Simple variant finding utilities for NGS data

Project description

vFind

PyPI - Version

A simple variant finder for NGS data.

  1. Introduction
  2. Installation
  3. Examples
  4. Contributing
  5. License

Introduction

vFind is unlike a traditional variant caller. It is actually using a simpler algorithm which is usually sufficient for screening experiments. The main use case is finding variants from a library that has constant adapter sequences flanking a variable region.

This simple algorithm is summarized as:

  1. Define a pair of adapter sequences that flank the variable region.
  2. For each fastq read, search for exact matches of these adapters.
  3. If both adapters are found exactly, recover the variable region.
  4. For each adapter without an exact match, perform semi-global alignment between the given adapter and read (see the alignment parameters section for more details).
  5. If the alignment score meets a set threshold, that adapter is considered to match.
  6. If both adapters are exactly or partially matched, recover the variable region.
  7. For exact matches of both adapters, recover the variable region.
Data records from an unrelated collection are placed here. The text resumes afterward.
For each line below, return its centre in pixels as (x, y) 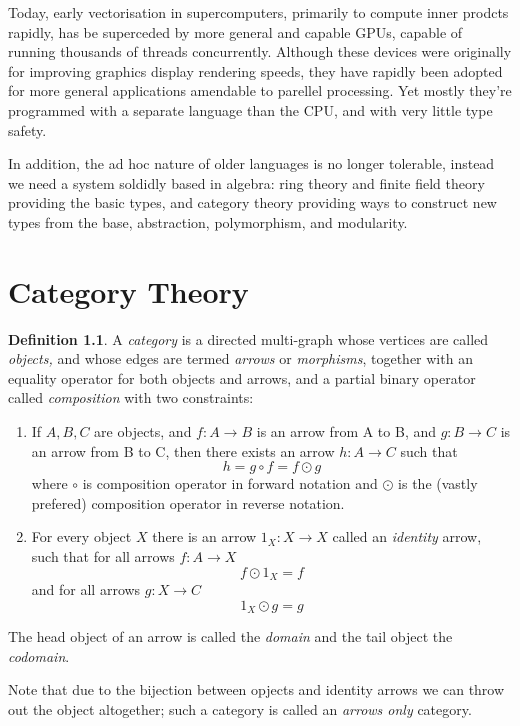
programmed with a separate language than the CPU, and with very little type (250, 109)
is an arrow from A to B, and (346, 431)
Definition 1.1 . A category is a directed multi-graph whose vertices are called (248, 338)
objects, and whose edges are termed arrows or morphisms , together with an (240, 358)
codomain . (39, 655)
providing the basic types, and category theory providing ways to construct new (252, 202)
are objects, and (143, 431)
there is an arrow (204, 536)
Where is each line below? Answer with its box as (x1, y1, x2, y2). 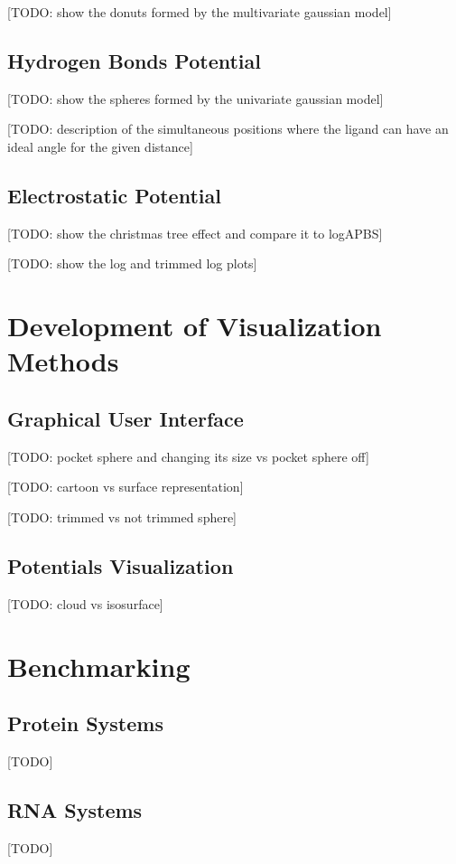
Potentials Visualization (7, 551, 234, 579)
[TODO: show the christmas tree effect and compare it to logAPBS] (7, 223, 383, 242)
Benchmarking (7, 647, 191, 684)
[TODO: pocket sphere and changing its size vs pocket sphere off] (7, 446, 369, 465)
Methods (7, 343, 119, 380)
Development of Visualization (7, 307, 382, 344)
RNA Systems (7, 795, 143, 823)
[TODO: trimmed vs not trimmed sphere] (7, 507, 237, 526)
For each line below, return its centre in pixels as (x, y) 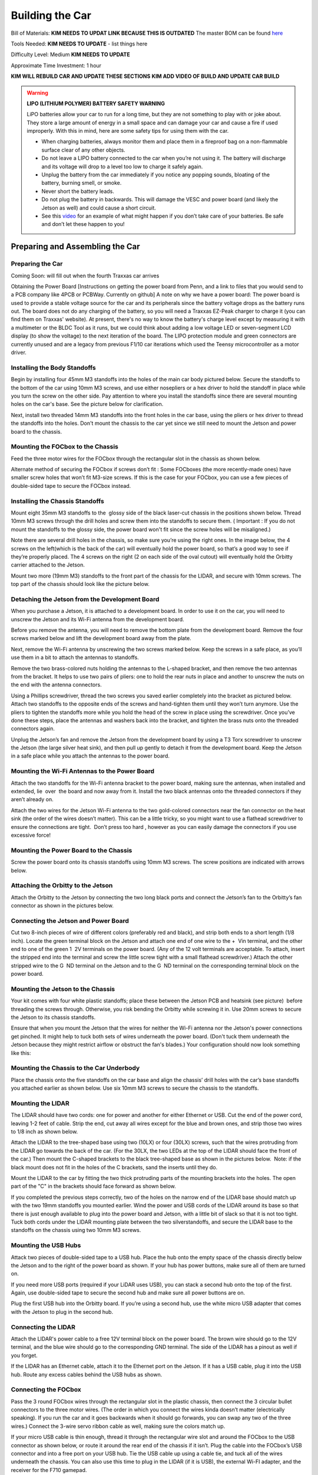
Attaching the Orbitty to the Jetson (62, 886)
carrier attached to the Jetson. (48, 565)
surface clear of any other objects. (84, 150)
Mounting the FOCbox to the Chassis (65, 447)
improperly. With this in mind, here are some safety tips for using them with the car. (128, 131)
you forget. (24, 1355)
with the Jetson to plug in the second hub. (62, 1312)
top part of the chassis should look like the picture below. (80, 584)
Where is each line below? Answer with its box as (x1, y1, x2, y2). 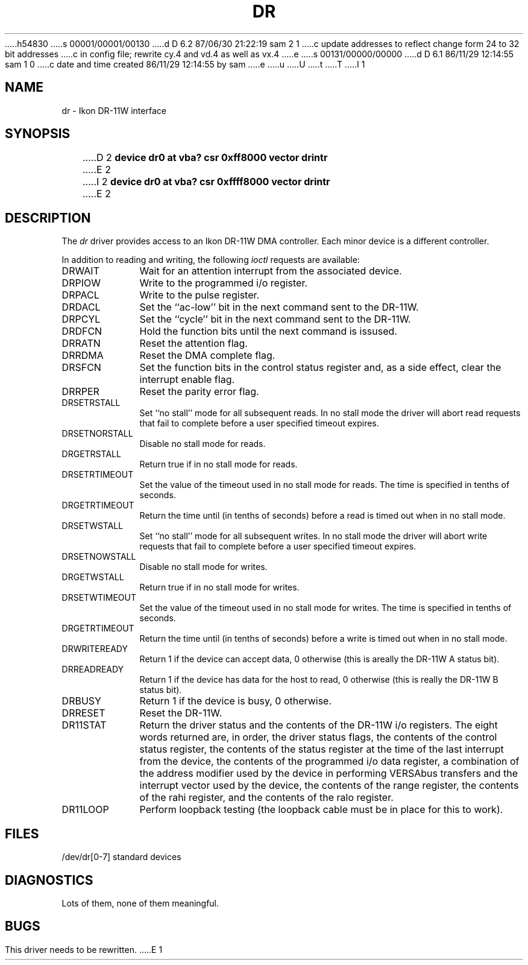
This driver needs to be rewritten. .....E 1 (5, 944, 163, 955)
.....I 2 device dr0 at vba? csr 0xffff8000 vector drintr (82, 176, 330, 188)
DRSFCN (61, 361, 101, 374)
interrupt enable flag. (139, 373, 235, 386)
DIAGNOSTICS (5, 872, 93, 888)
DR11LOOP (61, 803, 109, 816)
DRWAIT (61, 265, 99, 277)
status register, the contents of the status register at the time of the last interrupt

Otherwise, continue to the next read.
  8. Finally, translate the variable region to its amino acid sequence and filter out any sequences with partial codons (see the miscellaneous section for more details).

[!WARNING] Note that vFind doesn't do any kind of preprocessing. For initial quality filtering, merging, and other common preprocessing operations, you might be interested in something like fastp or ngmerge. We generally recommend using fastp for quality filtering and merging fastq files before using vFind.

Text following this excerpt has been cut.